====== Record extracts

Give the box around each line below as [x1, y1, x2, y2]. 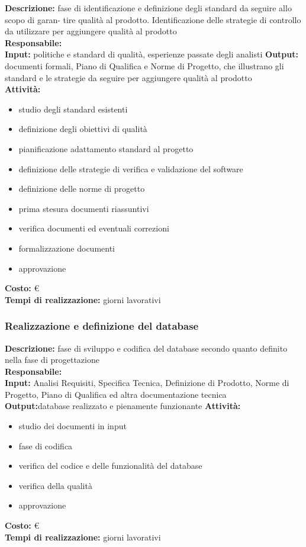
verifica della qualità [18, 479, 92, 491]
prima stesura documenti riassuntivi [18, 202, 149, 214]
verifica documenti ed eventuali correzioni [18, 222, 169, 234]
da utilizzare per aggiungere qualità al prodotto [5, 25, 177, 37]
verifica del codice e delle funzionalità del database [18, 459, 202, 472]
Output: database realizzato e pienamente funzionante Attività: [5, 400, 241, 412]
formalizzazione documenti [18, 242, 115, 254]
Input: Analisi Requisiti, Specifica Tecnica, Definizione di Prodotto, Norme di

============

Exercise: Without the pictures, retype all of the data above exactly.

Solution to this problem:
Give the box around each line below as [x1, y1, x2, y2]. 
verifica della qualità [18, 479, 92, 491]
prima stesura documenti riassuntivi [18, 202, 149, 214]
verifica documenti ed eventuali correzioni [18, 222, 169, 234]
da utilizzare per aggiungere qualità al prodotto [5, 25, 177, 37]
verifica del codice e delle funzionalità del database [18, 459, 202, 472]
Output: database realizzato e pienamente funzionante Attività: [5, 400, 241, 412]
formalizzazione documenti [18, 242, 115, 254]
Input: Analisi Requisiti, Specifica Tecnica, Definizione di Prodotto, Norme di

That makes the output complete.